God alone does the justifying simply by declaring the ungodly to be so, for Jesus’ sake. Most everyone is willing to concede that, at least in some fashion. But, of course, then comes the question: what happens next? Must not the justified live properly? Must not justification be safeguarded so it will not be abused? So sanctification enters the picture supposedly to rescue the good ship Salvation from the shipwreck on the rocks of Grace Alone. Sanctification, it seems, is our part of the bargain… The result of this kind of thinking is generally disastrous…

… as my experience bears witness.

So I’m done with it. God must do the sanctifying or it won’t happen at all. I can’t do it myself. I’m not even sure I can safely talk about sanctification anymore. As Forde says, even talking about it is dangerous and seductive to the “old man” of Romans 6.

But not just Forde… Listen to what John Piper says, in this post entitled “Should We Teach that Good Works Come with Saving Faith?” (I assumed the question was rhetorical before I read the article, since we have to contend with the Book of James.) But it isn’t for Piper:

I don’t think that question will ever be settled at the experiential level. You may settle it in a group with some sentences that are biblically grounded, but the reason it won’t be settled experientially is because human beings are wired to be legalists. We are wired to trust in what we do as the ground of our assurance.

Now along comes a gospel preacher who says, “Christ died for your sins and he provided a righteousness, so that all of your guilt can be taken away and all the righteousness that God requires of you can be provided totally by another.
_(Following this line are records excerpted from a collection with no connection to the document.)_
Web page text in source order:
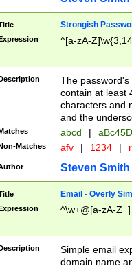
Strongish
^[a-zA-
The
contain at least
characters and
and the
abcd |
Matches afv | 1234 |
Steven Smith
Email - Overly
^\w+@[a-zA-
Simple email
domain name

And this forgiveness and righteousness is received totally by faith alone.” Then he follows it up in a subsequent message, saying, “The faith that justifies justifies by faith alone, but the faith that justifies is never alone. It will always be accompanied by graces like love, joy, peace, patience, kindness, goodness, faithfulness, gentleness, and self control.”
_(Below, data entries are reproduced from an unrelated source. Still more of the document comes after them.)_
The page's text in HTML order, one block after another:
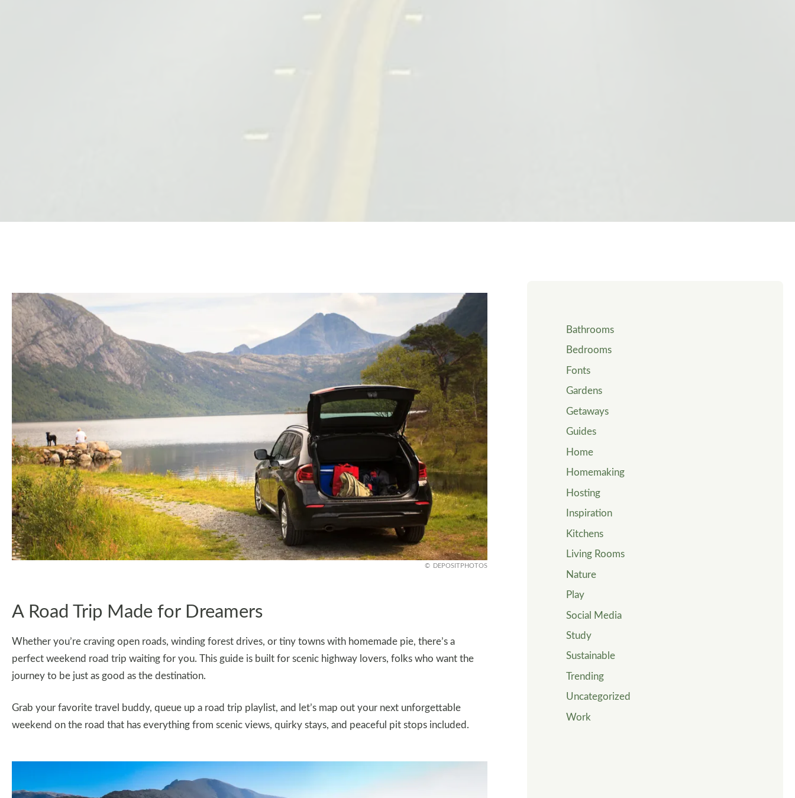
DEPOSITPHOTOS
A Road Trip Made for Dreamers
Whether you’re craving open roads, winding forest drives, or tiny towns with homemade pie, there’s a
perfect weekend road trip waiting for you. This guide is built for scenic highway lovers, folks who want the
journey to be just as good as the destination.
Grab your favorite travel buddy, queue up a road trip playlist, and let’s map out your next unforgettable
weekend on the road that has everything from scenic views, quirky stays, and peaceful pit stops included.
Bathrooms
Bedrooms
Fonts
Gardens
Getaways
Guides
Home
Homemaking
Hosting
Inspiration
Kitchens
Living Rooms
Nature
Play
Social Media
Study
Sustainable
Trending
Uncategorized
Work

And as soon as you say that this faith is going to bear fruit, people shift back into their legalistic mode of “Oh, I see. We’re really justified by our works.” And it takes a lifetime of fighting that battle…

So it’s not that it isn’t true, Piper says. James is right: faith without works is dead. It’s just that the moment we hear that—that the “faith that justifies justifies by faith alone, but the faith that justifies is never alone”—it awakens the legalist within. So now, having been born again, we climb back on the hamster wheel of works righteousness and try to earn salvation all over again. It’s true: we begin the process of sanctification “in the black” on God’s ledger, but we very quickly find ourselves in the red; then comes guilt; then comes self-condemnation. Satan, who—remember—is literally “the Accuser,” says to us: “You call yourself a Christian? You’re not good enough! You’re too big a sinner!”
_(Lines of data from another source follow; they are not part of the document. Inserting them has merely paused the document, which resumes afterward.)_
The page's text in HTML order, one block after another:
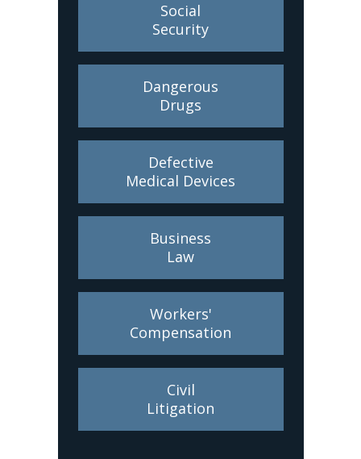
Social
Security
Dangerous
Drugs
Defective
Medical Devices
Business
Law
Workers'
Compensation
Civil
Litigation

Maybe that shouldn’t happen, but it did to me—as it has to many others. Otherwise, why are Forde and Piper and many others talking about it?

I took a class on the theology of Augustine, taught by a conservative English Catholic scholar named Lewis Ayres. Augustine was the chief opponent of the fifth century heresy of Pelagianism. At least a few times during the semester, Dr. Ayres complained about the sermons that his priest preached: “It’s just one Pelagian message after another! Do this! Do that!”

Are we Methodist pastors guilty of the same thing?

Even as I write this, the “old man” within me is protesting: “James chapter 2! Don’t forget about James chapter 2!” I promise I’m not. But the guilt-ridden message of “sanctification by self-improvement” isn’t more likely to motivate anyone to good works than the life-giving gospel of free grace! In fact, even if it could, this very motivation would nullify the good work before it started. Love is freely given, never compelled.